The chain of thought prompting approach was also effective, as it allowed the model to engage in step-by-step reasoning and articulate its thought process explicitly. However, due to its nature, more responses were required to answer a single query, which thus increases the monetary cost of the system. Thus, it was abandoned.

Lastly, we also experimented with LLM-based prompt engineering, where the model generated prompts that were tailored to the user's query. We took the initial prompt generated by the few-shot prompting approach and fed it back into the model to generate a refined prompt. This approach was effective in generating prompts that were more aligned with the model's internal representations and reasoning processes, leading to more coherent and informative responses.

3.5 LLM Selection

OpenAI's GPT-3.5 and the more recently released GPT-4 emerged as the frontrunners for our chatbot project. These models have demonstrated exceptional performance across a wide range of natural language tasks, making them highly capable of powering the language understanding and generation capabilities required for our chatbot. The availability of well-documented APIs and tooling for integrating GPT-3.5 and GPT-4 was a significant advantage, as it allowed us to leverage these powerful models without the need for extensive custom development. Additionally, the continuous advancements in these models, with GPT-4 offering even more impressive capabilities, made them an attractive long-term choice for our project.

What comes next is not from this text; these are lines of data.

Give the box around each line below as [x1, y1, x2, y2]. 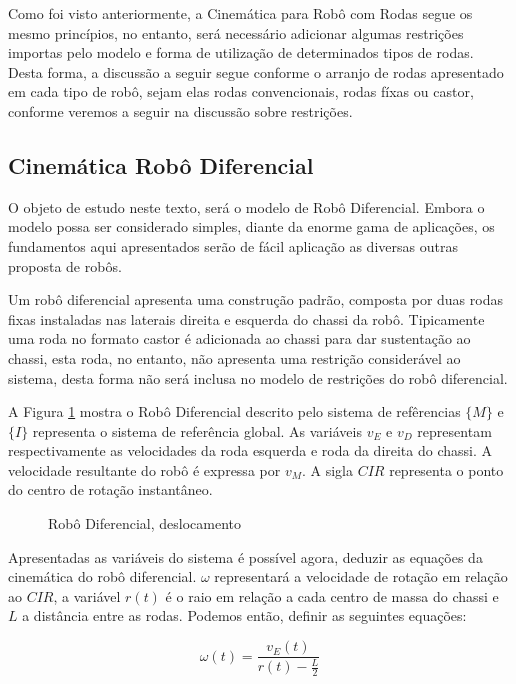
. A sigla [301, 459, 354, 480]
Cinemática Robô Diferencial [8, 149, 314, 180]
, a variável [53, 585, 121, 606]
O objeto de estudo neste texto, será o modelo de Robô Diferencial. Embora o [8, 196, 485, 217]
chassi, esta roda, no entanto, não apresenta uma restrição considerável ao [8, 347, 461, 368]
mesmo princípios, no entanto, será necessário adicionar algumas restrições [8, 22, 464, 43]
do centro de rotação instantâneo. [8, 479, 213, 500]
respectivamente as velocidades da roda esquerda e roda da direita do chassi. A [8, 440, 493, 461]
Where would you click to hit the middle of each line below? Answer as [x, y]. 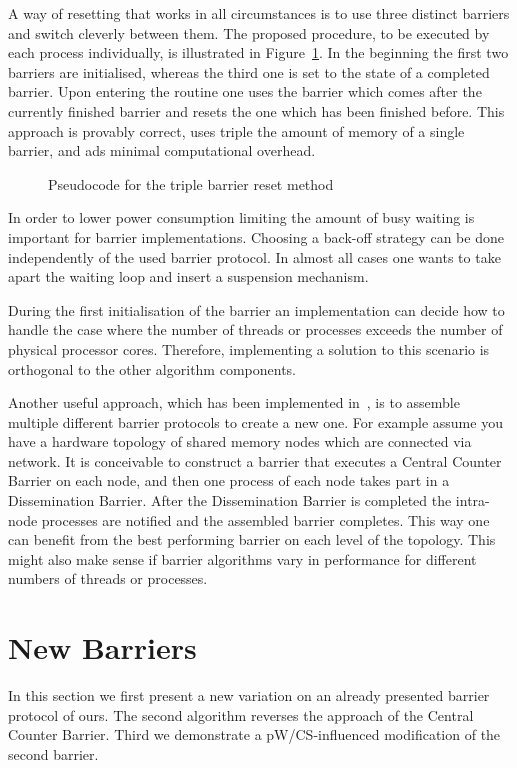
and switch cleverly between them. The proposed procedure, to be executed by [249, 32]
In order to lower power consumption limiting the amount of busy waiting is [241, 217]
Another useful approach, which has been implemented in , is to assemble [234, 402]
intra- [472, 500]
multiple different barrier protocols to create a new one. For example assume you [255, 421]
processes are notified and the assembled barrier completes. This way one [265, 519]
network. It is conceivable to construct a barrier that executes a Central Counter [255, 460]
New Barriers [102, 647]
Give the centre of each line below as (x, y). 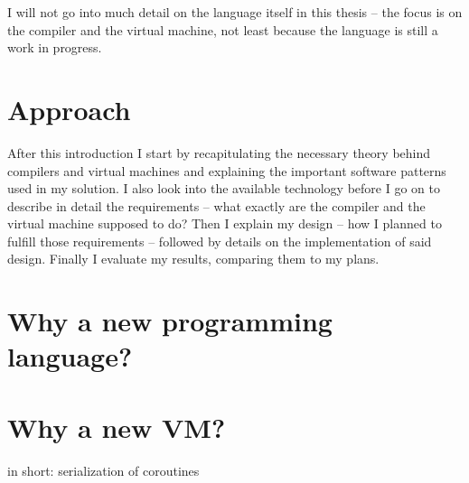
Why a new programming (170, 321)
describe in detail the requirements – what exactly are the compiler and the (216, 205)
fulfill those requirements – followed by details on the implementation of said (220, 241)
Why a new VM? (117, 427)
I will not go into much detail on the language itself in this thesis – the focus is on (235, 12)
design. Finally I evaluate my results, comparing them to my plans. (193, 259)
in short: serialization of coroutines (103, 470)
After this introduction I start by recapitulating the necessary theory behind (219, 152)
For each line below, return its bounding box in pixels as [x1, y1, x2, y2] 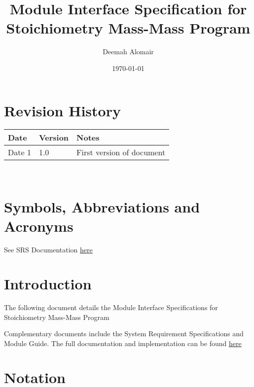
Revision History [4, 100, 121, 120]
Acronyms [4, 216, 73, 236]
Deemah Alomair [103, 46, 154, 57]
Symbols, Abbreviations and [4, 197, 200, 217]
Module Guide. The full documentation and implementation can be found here [4, 338, 242, 348]
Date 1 [8, 146, 31, 158]
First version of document [76, 146, 166, 158]
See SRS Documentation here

When annouced, we also evaluated Gemini, however, during our testing, we discovered that Gemini was not approved for use in the UK. Hence, we didn't continue any further.

The exploration of offline LLM solutions, such as Llama 2 and Mistal8x7b, was driven by the potential benefits of increased privacy, lower latency, and the ability to run on resource-constrained devices. However, we found that the high computing resources required for these offline models posed a significant challenge for the IFRC, which had limited access to powerful hardware infrastructure.

Given these findings, we opted on integrating OpenAI's models. While the cost associated with these cloud-hosted models was a consideration, we determined that the benefits of their exceptional performance and accessibility outweighed the financial implications.